■ **What to work on**:
Transcribe the listing exactly, so that nothing but the pictures is missing.

■ **Source material**:
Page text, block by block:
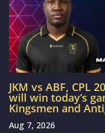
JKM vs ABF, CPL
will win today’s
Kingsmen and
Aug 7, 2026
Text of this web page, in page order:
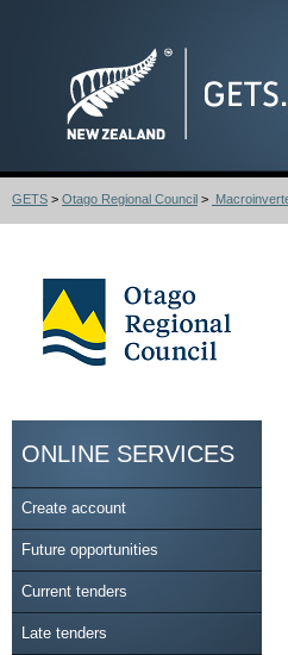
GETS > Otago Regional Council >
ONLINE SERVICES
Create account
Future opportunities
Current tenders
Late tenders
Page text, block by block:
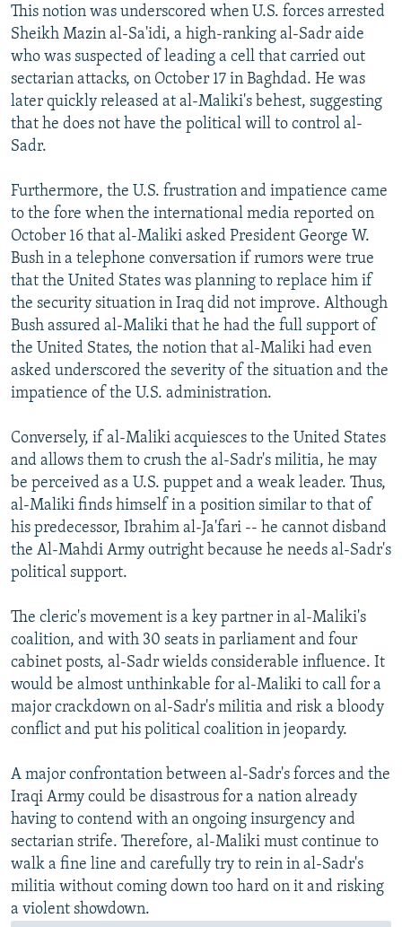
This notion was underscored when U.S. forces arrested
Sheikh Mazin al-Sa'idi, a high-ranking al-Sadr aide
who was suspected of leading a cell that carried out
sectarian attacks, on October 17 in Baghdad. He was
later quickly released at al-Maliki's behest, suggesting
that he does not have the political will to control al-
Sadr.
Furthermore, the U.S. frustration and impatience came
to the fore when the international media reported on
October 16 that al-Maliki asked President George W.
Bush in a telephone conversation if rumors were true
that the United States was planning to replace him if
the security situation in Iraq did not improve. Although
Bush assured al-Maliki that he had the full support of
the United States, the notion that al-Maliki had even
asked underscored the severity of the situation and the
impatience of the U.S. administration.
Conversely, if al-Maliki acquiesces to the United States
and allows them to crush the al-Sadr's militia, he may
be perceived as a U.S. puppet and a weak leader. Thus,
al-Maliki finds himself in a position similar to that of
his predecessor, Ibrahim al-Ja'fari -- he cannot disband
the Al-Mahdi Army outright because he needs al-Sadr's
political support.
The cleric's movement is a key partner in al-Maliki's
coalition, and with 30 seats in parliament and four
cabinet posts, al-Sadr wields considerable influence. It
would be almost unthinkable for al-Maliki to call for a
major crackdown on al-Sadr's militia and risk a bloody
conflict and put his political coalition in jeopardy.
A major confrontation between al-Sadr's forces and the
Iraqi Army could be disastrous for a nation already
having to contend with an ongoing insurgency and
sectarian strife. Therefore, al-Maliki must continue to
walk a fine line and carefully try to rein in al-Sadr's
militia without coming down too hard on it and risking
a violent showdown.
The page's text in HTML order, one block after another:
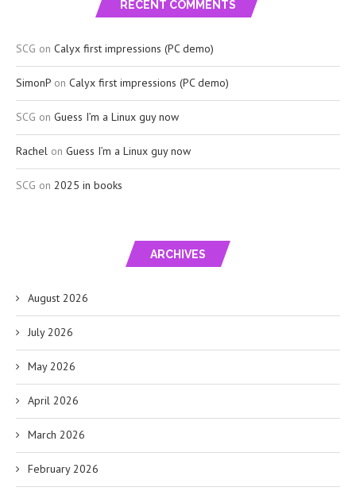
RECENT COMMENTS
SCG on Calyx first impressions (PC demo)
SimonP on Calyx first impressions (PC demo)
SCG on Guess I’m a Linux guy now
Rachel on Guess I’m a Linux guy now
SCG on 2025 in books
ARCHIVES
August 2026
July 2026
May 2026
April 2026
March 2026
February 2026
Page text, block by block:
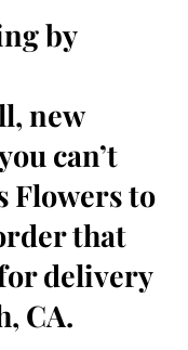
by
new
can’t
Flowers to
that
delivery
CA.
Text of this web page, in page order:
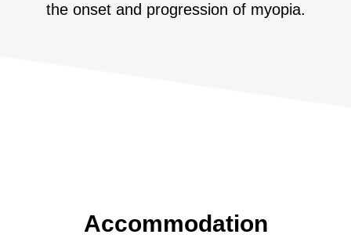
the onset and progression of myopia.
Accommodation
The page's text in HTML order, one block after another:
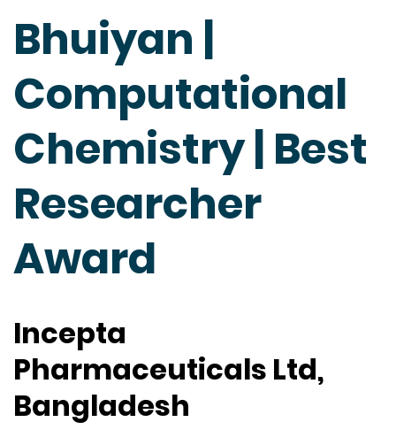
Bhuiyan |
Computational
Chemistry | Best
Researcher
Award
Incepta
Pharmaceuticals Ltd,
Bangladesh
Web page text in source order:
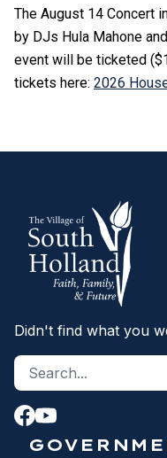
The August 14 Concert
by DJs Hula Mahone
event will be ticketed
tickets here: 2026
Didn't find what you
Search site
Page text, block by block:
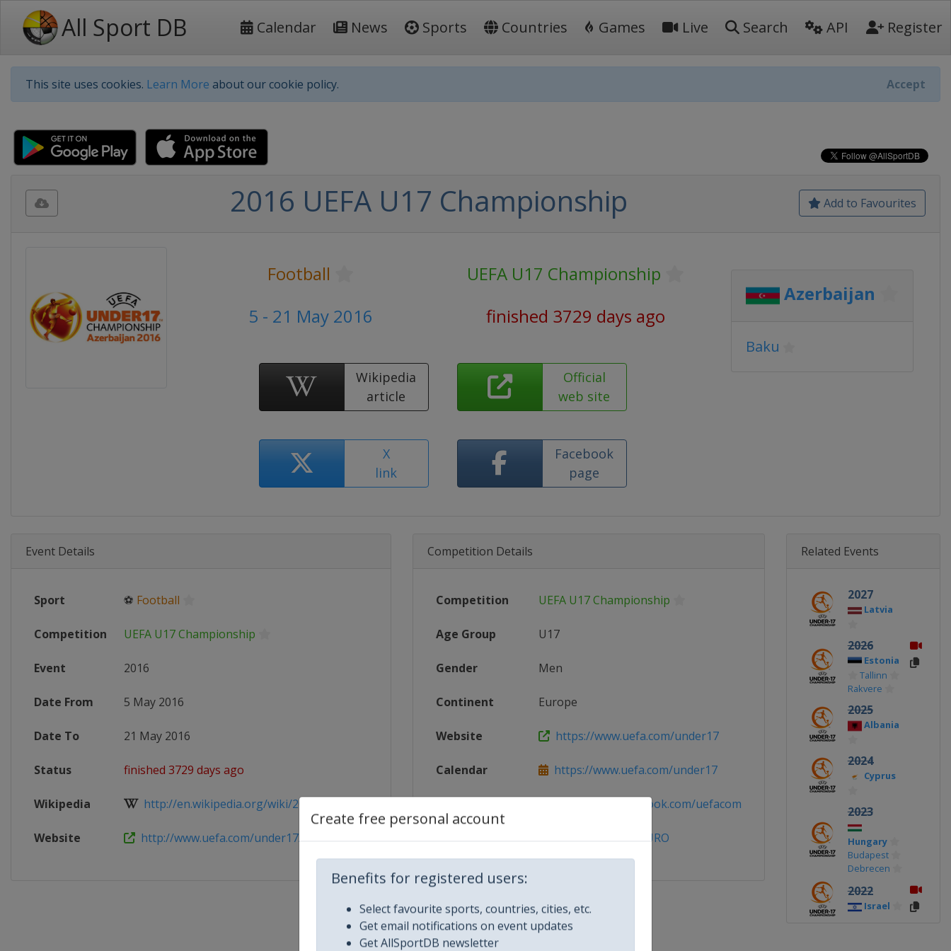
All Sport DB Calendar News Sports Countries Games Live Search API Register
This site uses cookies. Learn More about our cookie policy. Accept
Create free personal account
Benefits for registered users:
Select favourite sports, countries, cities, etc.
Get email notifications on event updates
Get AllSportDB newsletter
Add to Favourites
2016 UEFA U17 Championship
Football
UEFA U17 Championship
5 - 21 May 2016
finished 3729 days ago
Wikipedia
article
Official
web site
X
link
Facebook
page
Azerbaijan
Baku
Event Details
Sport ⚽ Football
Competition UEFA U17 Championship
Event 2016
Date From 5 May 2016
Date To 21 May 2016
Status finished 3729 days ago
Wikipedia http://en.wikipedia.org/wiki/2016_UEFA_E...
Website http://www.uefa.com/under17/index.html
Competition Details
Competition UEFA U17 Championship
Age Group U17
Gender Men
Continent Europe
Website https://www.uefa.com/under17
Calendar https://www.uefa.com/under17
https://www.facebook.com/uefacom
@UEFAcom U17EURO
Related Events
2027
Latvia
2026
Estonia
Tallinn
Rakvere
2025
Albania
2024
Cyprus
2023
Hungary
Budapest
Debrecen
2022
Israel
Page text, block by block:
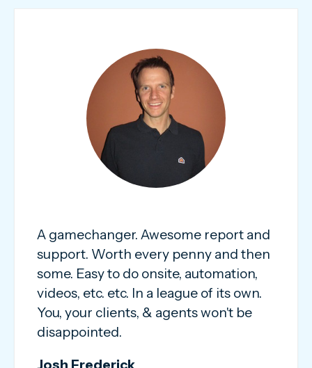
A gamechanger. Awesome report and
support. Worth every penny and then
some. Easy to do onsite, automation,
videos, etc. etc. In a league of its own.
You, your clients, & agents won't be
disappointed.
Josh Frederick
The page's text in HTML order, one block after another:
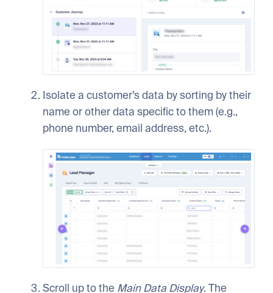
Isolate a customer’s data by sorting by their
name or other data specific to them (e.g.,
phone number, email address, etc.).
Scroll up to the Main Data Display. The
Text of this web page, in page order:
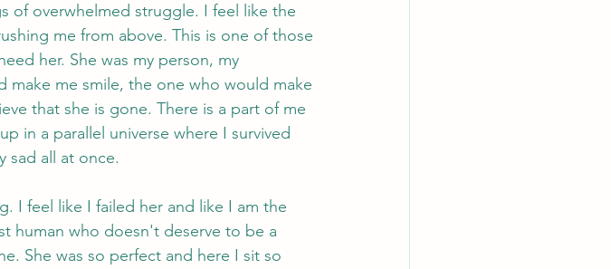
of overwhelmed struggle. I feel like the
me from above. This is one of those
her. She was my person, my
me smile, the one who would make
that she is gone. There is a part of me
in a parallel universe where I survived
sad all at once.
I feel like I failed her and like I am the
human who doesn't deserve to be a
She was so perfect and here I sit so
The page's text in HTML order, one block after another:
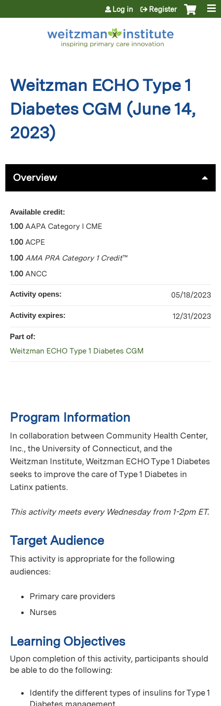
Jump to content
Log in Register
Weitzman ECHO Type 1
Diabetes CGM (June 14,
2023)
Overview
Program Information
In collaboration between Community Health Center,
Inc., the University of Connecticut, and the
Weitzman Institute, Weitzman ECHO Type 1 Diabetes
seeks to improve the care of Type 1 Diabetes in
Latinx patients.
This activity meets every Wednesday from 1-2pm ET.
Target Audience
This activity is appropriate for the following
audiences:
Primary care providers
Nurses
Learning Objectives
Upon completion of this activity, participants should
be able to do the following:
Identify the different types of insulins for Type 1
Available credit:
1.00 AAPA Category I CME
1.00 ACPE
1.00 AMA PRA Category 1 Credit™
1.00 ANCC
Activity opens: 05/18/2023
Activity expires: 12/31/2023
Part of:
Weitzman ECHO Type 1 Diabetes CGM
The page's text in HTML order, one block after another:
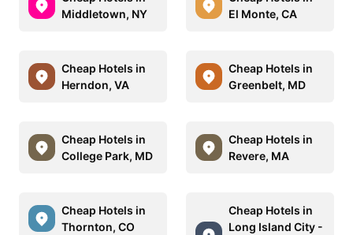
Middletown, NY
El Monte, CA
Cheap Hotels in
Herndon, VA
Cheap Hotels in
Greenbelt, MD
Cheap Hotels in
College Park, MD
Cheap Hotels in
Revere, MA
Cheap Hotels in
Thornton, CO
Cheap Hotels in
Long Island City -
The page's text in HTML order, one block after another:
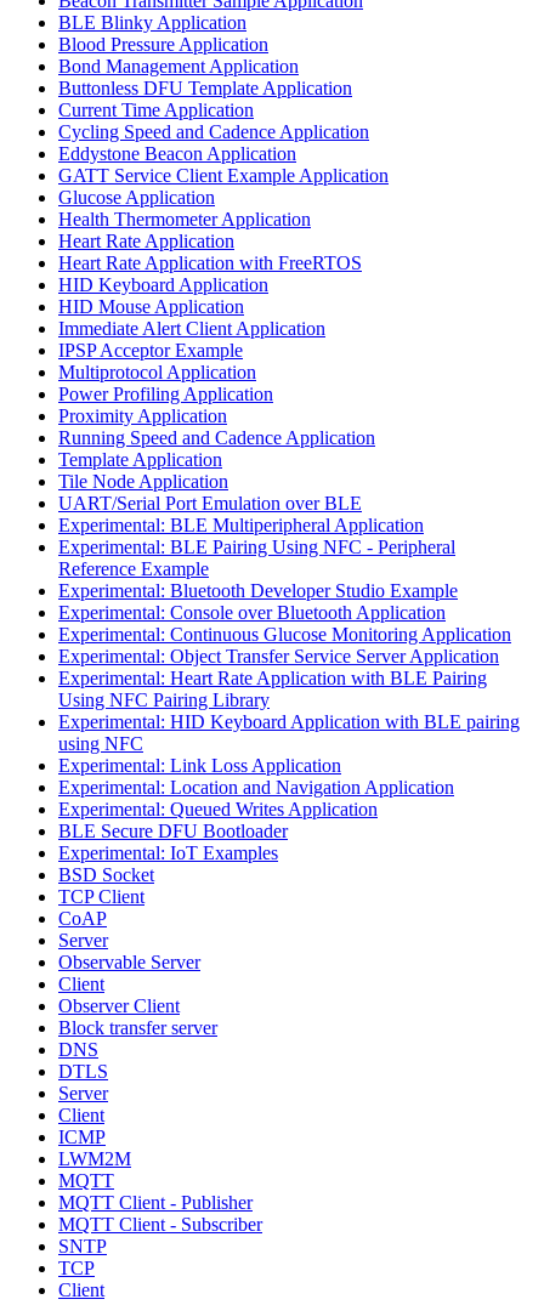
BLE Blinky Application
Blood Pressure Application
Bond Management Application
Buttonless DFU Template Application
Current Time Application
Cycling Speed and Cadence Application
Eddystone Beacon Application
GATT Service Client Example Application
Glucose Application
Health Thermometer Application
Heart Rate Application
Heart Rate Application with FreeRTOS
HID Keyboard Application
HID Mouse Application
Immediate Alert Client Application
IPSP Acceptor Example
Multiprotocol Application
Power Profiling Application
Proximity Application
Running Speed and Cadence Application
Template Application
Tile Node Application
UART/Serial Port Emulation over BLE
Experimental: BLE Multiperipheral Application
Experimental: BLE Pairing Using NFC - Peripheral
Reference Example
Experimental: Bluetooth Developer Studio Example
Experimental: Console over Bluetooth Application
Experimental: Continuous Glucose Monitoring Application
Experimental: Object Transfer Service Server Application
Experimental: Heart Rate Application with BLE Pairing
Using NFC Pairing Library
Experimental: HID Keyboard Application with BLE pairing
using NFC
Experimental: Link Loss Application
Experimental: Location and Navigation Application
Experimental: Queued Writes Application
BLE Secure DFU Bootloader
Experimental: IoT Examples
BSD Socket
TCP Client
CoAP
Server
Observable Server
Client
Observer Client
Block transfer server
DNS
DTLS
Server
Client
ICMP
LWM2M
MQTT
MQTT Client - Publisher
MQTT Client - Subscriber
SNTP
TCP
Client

■ **Task solution**:
Page text, block by block:
JKM vs ABF, CPL
will win today’s
Kingsmen and
Aug 7, 2026
Text of this web page, in page order:
GETS > Otago Regional Council >
ONLINE SERVICES
Create account
Future opportunities
Current tenders
Late tenders
Page text, block by block:
This notion was underscored when U.S. forces arrested
Sheikh Mazin al-Sa'idi, a high-ranking al-Sadr aide
who was suspected of leading a cell that carried out
sectarian attacks, on October 17 in Baghdad. He was
later quickly released at al-Maliki's behest, suggesting
that he does not have the political will to control al-
Sadr.
Furthermore, the U.S. frustration and impatience came
to the fore when the international media reported on
October 16 that al-Maliki asked President George W.
Bush in a telephone conversation if rumors were true
that the United States was planning to replace him if
the security situation in Iraq did not improve. Although
Bush assured al-Maliki that he had the full support of
the United States, the notion that al-Maliki had even
asked underscored the severity of the situation and the
impatience of the U.S. administration.
Conversely, if al-Maliki acquiesces to the United States
and allows them to crush the al-Sadr's militia, he may
be perceived as a U.S. puppet and a weak leader. Thus,
al-Maliki finds himself in a position similar to that of
his predecessor, Ibrahim al-Ja'fari -- he cannot disband
the Al-Mahdi Army outright because he needs al-Sadr's
political support.
The cleric's movement is a key partner in al-Maliki's
coalition, and with 30 seats in parliament and four
cabinet posts, al-Sadr wields considerable influence. It
would be almost unthinkable for al-Maliki to call for a
major crackdown on al-Sadr's militia and risk a bloody
conflict and put his political coalition in jeopardy.
A major confrontation between al-Sadr's forces and the
Iraqi Army could be disastrous for a nation already
having to contend with an ongoing insurgency and
sectarian strife. Therefore, al-Maliki must continue to
walk a fine line and carefully try to rein in al-Sadr's
militia without coming down too hard on it and risking
a violent showdown.
The page's text in HTML order, one block after another:
RECENT COMMENTS
SCG on Calyx first impressions (PC demo)
SimonP on Calyx first impressions (PC demo)
SCG on Guess I’m a Linux guy now
Rachel on Guess I’m a Linux guy now
SCG on 2025 in books
ARCHIVES
August 2026
July 2026
May 2026
April 2026
March 2026
February 2026
Page text, block by block:
by
new
can’t
Flowers to
that
delivery
CA.
Text of this web page, in page order:
the onset and progression of myopia.
Accommodation
The page's text in HTML order, one block after another:
Bhuiyan |
Computational
Chemistry | Best
Researcher
Award
Incepta
Pharmaceuticals Ltd,
Bangladesh
Web page text in source order:
The August 14 Concert
by DJs Hula Mahone
event will be ticketed
tickets here: 2026
Didn't find what you
Search site
Page text, block by block:
All Sport DB Calendar News Sports Countries Games Live Search API Register
This site uses cookies. Learn More about our cookie policy. Accept
Create free personal account
Benefits for registered users:
Select favourite sports, countries, cities, etc.
Get email notifications on event updates
Get AllSportDB newsletter
Add to Favourites
2016 UEFA U17 Championship
Football
UEFA U17 Championship
5 - 21 May 2016
finished 3729 days ago
Wikipedia
article
Official
web site
X
link
Facebook
page
Azerbaijan
Baku
Event Details
Sport ⚽ Football
Competition UEFA U17 Championship
Event 2016
Date From 5 May 2016
Date To 21 May 2016
Status finished 3729 days ago
Wikipedia http://en.wikipedia.org/wiki/2016_UEFA_E...
Website http://www.uefa.com/under17/index.html
Competition Details
Competition UEFA U17 Championship
Age Group U17
Gender Men
Continent Europe
Website https://www.uefa.com/under17
Calendar https://www.uefa.com/under17
https://www.facebook.com/uefacom
@UEFAcom U17EURO
Related Events
2027
Latvia
2026
Estonia
Tallinn
Rakvere
2025
Albania
2024
Cyprus
2023
Hungary
Budapest
Debrecen
2022
Israel
Page text, block by block:
A gamechanger. Awesome report and
support. Worth every penny and then
some. Easy to do onsite, automation,
videos, etc. etc. In a league of its own.
You, your clients, & agents won't be
disappointed.
Josh Frederick
The page's text in HTML order, one block after another:
Isolate a customer’s data by sorting by their
name or other data specific to them (e.g.,
phone number, email address, etc.).
Scroll up to the Main Data Display. The
Text of this web page, in page order:
of overwhelmed struggle. I feel like the
me from above. This is one of those
her. She was my person, my
me smile, the one who would make
that she is gone. There is a part of me
in a parallel universe where I survived
sad all at once.
I feel like I failed her and like I am the
human who doesn't deserve to be a
She was so perfect and here I sit so
The page's text in HTML order, one block after another:
Jump to content
Log in Register
Weitzman ECHO Type 1
Diabetes CGM (June 14,
2023)
Overview
Program Information
In collaboration between Community Health Center,
Inc., the University of Connecticut, and the
Weitzman Institute, Weitzman ECHO Type 1 Diabetes
seeks to improve the care of Type 1 Diabetes in
Latinx patients.
This activity meets every Wednesday from 1-2pm ET.
Target Audience
This activity is appropriate for the following
audiences:
Primary care providers
Nurses
Learning Objectives
Upon completion of this activity, participants should
be able to do the following:
Identify the different types of insulins for Type 1
Available credit:
1.00 AAPA Category I CME
1.00 ACPE
1.00 AMA PRA Category 1 Credit™
1.00 ANCC
Activity opens: 05/18/2023
Activity expires: 12/31/2023
Part of:
Weitzman ECHO Type 1 Diabetes CGM
The page's text in HTML order, one block after another:
Middletown, NY
El Monte, CA
Cheap Hotels in
Herndon, VA
Cheap Hotels in
Greenbelt, MD
Cheap Hotels in
College Park, MD
Cheap Hotels in
Revere, MA
Cheap Hotels in
Thornton, CO
Cheap Hotels in
Long Island City -
The page's text in HTML order, one block after another:
BLE Blinky Application
Blood Pressure Application
Bond Management Application
Buttonless DFU Template Application
Current Time Application
Cycling Speed and Cadence Application
Eddystone Beacon Application
GATT Service Client Example Application
Glucose Application
Health Thermometer Application
Heart Rate Application
Heart Rate Application with FreeRTOS
HID Keyboard Application
HID Mouse Application
Immediate Alert Client Application
IPSP Acceptor Example
Multiprotocol Application
Power Profiling Application
Proximity Application
Running Speed and Cadence Application
Template Application
Tile Node Application
UART/Serial Port Emulation over BLE
Experimental: BLE Multiperipheral Application
Experimental: BLE Pairing Using NFC - Peripheral
Reference Example
Experimental: Bluetooth Developer Studio Example
Experimental: Console over Bluetooth Application
Experimental: Continuous Glucose Monitoring Application
Experimental: Object Transfer Service Server Application
Experimental: Heart Rate Application with BLE Pairing
Using NFC Pairing Library
Experimental: HID Keyboard Application with BLE pairing
using NFC
Experimental: Link Loss Application
Experimental: Location and Navigation Application
Experimental: Queued Writes Application
BLE Secure DFU Bootloader
Experimental: IoT Examples
BSD Socket
TCP Client
CoAP
Server
Observable Server
Client
Observer Client
Block transfer server
DNS
DTLS
Server
Client
ICMP
LWM2M
MQTT
MQTT Client - Publisher
MQTT Client - Subscriber
SNTP
TCP
Client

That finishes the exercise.